NLP ALGORITHMS

My NLP algorithms and notes since my NLP journey started.

The chosen and implemented algorithms:

All implementations have comments and explanations in source code as well.
Maximum Matching Algorithm is an algorithm which finds the words of a sentence 
if the sentence has no separators(spaces) between words. It is applicable for 
languages such as Chinese, Japanese.
It's not accurate for languages that have long words such as English.
Porter's Algorithm is an algorithm that is the most common English stemmer. 
It finds the stem of the word. 
(Note: The implementation does not include all the steps.
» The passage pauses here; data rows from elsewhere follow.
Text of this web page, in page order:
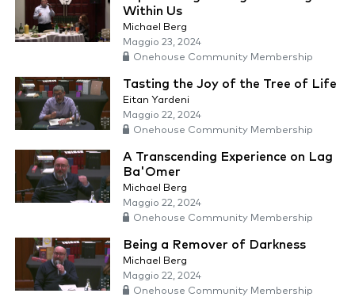
Within Us
Michael Berg
Maggio 23, 2024
Onehouse Community Membership
Tasting the Joy of the Tree of Life
Eitan Yardeni
Maggio 22, 2024
Onehouse Community Membership
A Transcending Experience on Lag
Ba'Omer
Michael Berg
Maggio 22, 2024
Onehouse Community Membership
Being a Remover of Darkness
Michael Berg
Maggio 22, 2024
Onehouse Community Membership
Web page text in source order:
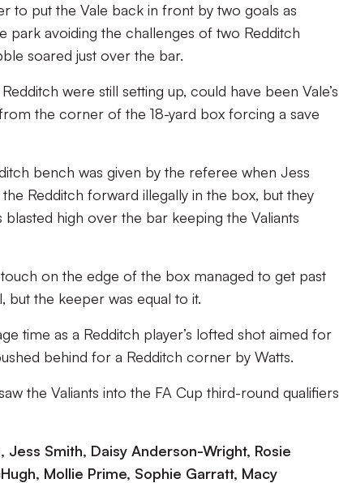
to put the Vale back in front by two goals as
park avoiding the challenges of two Redditch
soared just over the bar.
were still setting up, could have been Vale’s
the corner of the 18-yard box forcing a save
bench was given by the referee when Jess
Redditch forward illegally in the box, but they
high over the bar keeping the Valiants
on the edge of the box managed to get past
the keeper was equal to it.
time as a Redditch player’s lofted shot aimed for
behind for a Redditch corner by Watts.
the Valiants into the FA Cup third-round qualifiers
Smith, Daisy Anderson-Wright, Rosie
Mollie Prime, Sophie Garratt, Macy
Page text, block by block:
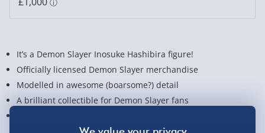
It’s a Demon Slayer Inosuke Hashibira figure!
Officially licensed Demon Slayer merchandise
Modelled in awesome (boarsome?) detail
A brilliant collectible for Demon Slayer fans
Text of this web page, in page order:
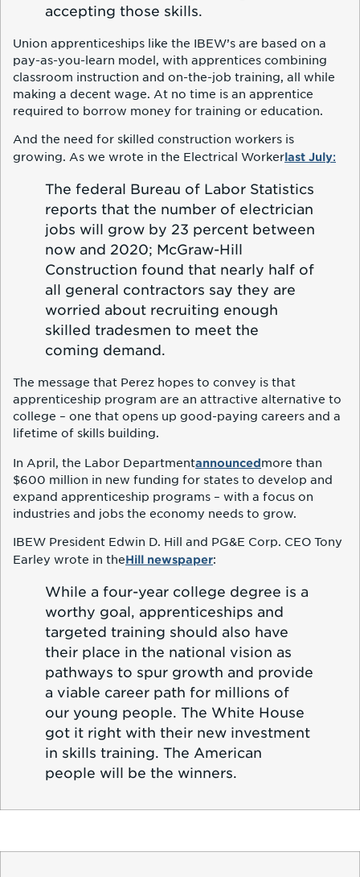
accepting those skills.
Union apprenticeships like the IBEW’s are based on a
pay-as-you-learn model, with apprentices combining
classroom instruction and on-the-job training, all while
making a decent wage. At no time is an apprentice
required to borrow money for training or education.
And the need for skilled construction workers is
growing. As we wrote in the Electrical Workerlast July:
The federal Bureau of Labor Statistics
reports that the number of electrician
jobs will grow by 23 percent between
now and 2020; McGraw-Hill
Construction found that nearly half of
all general contractors say they are
worried about recruiting enough
skilled tradesmen to meet the
coming demand.
The message that Perez hopes to convey is that
apprenticeship program are an attractive alternative to
college – one that opens up good-paying careers and a
lifetime of skills building.
In April, the Labor Departmentannouncedmore than
$600 million in new funding for states to develop and
expand apprenticeship programs – with a focus on
industries and jobs the economy needs to grow.
IBEW President Edwin D. Hill and PG&E Corp. CEO Tony
Earley wrote in theHill newspaper:
While a four-year college degree is a
worthy goal, apprenticeships and
targeted training should also have
their place in the national vision as
pathways to spur growth and provide
a viable career path for millions of
our young people. The White House
got it right with their new investment
in skills training. The American
people will be the winners.
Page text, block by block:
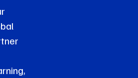
Professional
Excel
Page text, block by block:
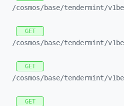
/cosmos/base/tendermint/
GET
/cosmos/base/tendermint/
GET
/cosmos/base/tendermint/
GET
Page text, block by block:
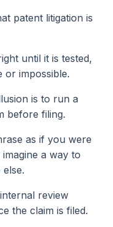
patent litigation is
until it is tested,
or impossible.
is to run a
before filing.
as if you were
a way to
review
the claim is filed.
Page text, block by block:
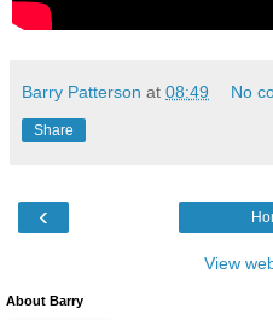
Barry Patterson at 08:49 No
Share
‹
View
About Barry

May not be work for all words.)
Binary Classifier is a class of algorithms that look through the possible decisions and 
decides the most possible one.
The implementation is a binary classifier that decides whether a period ends a sentence or not.
Minimum Edit Distance is an algorithm which calculates the similarity between two words.
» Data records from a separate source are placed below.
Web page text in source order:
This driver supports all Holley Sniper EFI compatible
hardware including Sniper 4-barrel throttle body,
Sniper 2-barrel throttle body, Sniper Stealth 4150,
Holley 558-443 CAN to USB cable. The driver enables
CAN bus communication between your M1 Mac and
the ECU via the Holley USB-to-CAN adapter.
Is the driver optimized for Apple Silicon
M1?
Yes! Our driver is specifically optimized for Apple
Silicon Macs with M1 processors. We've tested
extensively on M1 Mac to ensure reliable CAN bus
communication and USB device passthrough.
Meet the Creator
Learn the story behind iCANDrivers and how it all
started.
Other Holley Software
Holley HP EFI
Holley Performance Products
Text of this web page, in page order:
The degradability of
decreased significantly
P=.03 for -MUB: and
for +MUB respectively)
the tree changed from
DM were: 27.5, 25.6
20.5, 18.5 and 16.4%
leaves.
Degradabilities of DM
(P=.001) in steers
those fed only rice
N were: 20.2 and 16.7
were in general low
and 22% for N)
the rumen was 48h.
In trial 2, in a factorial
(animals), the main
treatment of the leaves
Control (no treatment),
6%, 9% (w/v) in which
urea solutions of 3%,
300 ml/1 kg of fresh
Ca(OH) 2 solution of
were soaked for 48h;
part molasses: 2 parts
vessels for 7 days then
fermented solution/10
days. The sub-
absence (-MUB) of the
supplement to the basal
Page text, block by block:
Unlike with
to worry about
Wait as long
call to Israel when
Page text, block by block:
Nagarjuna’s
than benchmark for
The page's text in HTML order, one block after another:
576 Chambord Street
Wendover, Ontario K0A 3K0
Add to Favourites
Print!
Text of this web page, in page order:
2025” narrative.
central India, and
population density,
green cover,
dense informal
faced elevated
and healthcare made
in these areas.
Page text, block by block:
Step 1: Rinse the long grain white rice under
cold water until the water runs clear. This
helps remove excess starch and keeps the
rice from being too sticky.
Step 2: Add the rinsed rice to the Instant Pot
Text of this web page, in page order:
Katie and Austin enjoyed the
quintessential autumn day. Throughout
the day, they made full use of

Some of the applications of the algorithm are to correct the typos and recommend similar words. 
There are various implementations (scoring systems) based on the task. The default scoring 
system is Levenshtein.
The Needleman-Wunsch algorithm is an algorithm that maximizes the similarity 
between two gene sequences (strings) to find the global alignment. All characters(nucleotides)
must match.
The Smith-Waterman algorithm is an algorithm that is used in NLP and Bioinformatics to detect 
all possible alignments. Checking the confusion matrix is a way to find matches. 
Some characters(nucleotides) may not match.
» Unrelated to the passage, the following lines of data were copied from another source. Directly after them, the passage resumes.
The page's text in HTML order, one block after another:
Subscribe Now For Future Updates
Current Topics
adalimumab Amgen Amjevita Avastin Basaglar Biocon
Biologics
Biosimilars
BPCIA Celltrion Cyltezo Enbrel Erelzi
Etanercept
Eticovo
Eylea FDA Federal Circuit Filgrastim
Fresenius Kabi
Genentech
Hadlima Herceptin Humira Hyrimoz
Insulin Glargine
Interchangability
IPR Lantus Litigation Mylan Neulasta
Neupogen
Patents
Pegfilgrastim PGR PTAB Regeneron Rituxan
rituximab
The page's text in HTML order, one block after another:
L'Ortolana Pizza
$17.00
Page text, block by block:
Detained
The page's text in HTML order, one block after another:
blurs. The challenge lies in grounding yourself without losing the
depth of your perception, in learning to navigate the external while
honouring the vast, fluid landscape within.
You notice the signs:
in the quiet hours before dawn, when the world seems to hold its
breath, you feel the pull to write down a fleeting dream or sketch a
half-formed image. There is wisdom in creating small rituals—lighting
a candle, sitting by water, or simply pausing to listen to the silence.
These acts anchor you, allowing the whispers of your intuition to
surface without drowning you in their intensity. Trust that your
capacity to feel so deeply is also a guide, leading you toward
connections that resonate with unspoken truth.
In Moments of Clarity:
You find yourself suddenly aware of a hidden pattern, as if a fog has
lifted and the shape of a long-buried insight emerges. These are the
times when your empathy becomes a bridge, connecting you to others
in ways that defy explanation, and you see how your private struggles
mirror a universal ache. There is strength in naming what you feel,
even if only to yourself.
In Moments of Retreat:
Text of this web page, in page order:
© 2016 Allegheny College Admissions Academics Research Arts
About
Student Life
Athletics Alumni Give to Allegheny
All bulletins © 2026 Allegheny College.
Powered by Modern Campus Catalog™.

N-grams are a class of probabilistic language models that compute the probability of 
a given word set or sentence. Its applications are, e.g., machine translation, 
speech recognition,and so on. These algorithms use the chain rule of probability and 
Markov assumption and use the formulas with a chosen N. Here, N stands for a positive 
whole number. Some of most common N-gram models are unigrams(N=1), bigrams(N=2) and trigrams(N=3). 
Unigrams computes the probability of a chosen word with Maximum Likelihood Estimate.
Each model differs from each other in the size of word groups. Unigrams group the words 
as themselves, bigrams as binary word groups, and trigrams as triple word groups.